Synergistic activation of the human phosphate exporter XPR1 by KIDINS220 and inositol pyrophosphate

Inorganic phosphate (Pi) is fundamental to life, and its intracellular concentration must be tightly regulated to prevent toxicity. XPR1, the only known phosphate exporter, plays a crucial role in maintaining this delicate balance. However, the mechanisms underlying the function and regulation of XPR1 remain elusive until now. Here we present cryo-electron microscopy structures of the human XPR1-KIDINS220 complex in both substrate-free closed states and substrate-bound outward-open states, as well as the structure of an XPR1 mutant alone in a substrate-bound inward-facing state. In the presence of inositol hexaphosphate (InsP6) and phosphate, the XPR1-KIDINS220 complex adopts an outward-open conformation. InsP6 binds both the SPX domain and the peripheral juxtamembrane regions of XPR1, indicative of an active phosphate-export state.
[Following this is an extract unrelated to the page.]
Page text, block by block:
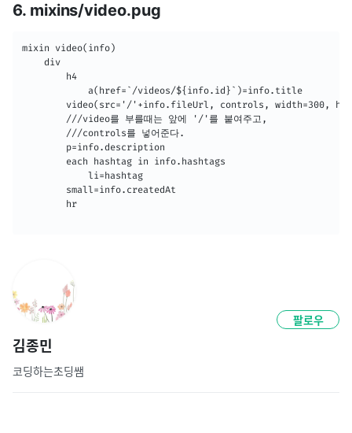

Conversely, in the absence of either phosphate or InsP6, the complex assumes a closed state, where the extracellular half of transmembrane 9 occupies the outward cavity, and a C-terminal plug-in loop blocks the intracellular cavity. Notably, XPR1 without KIDINS220 adopts a closed state despite the presence of phosphate and InsP6. The functional mutagenesis experiments further demonstrate that InsP6, whose concentrations fluctuate in response to Pi availability, functions synergistically with KIDINS220 to regulate the phosphate export activity of XPR1. These findings not only elucidate the intricate mechanisms of cellular phosphate regulation but also hold promise for the development of targeted therapies for ovarian cancer, where XPR1 plays a significant role.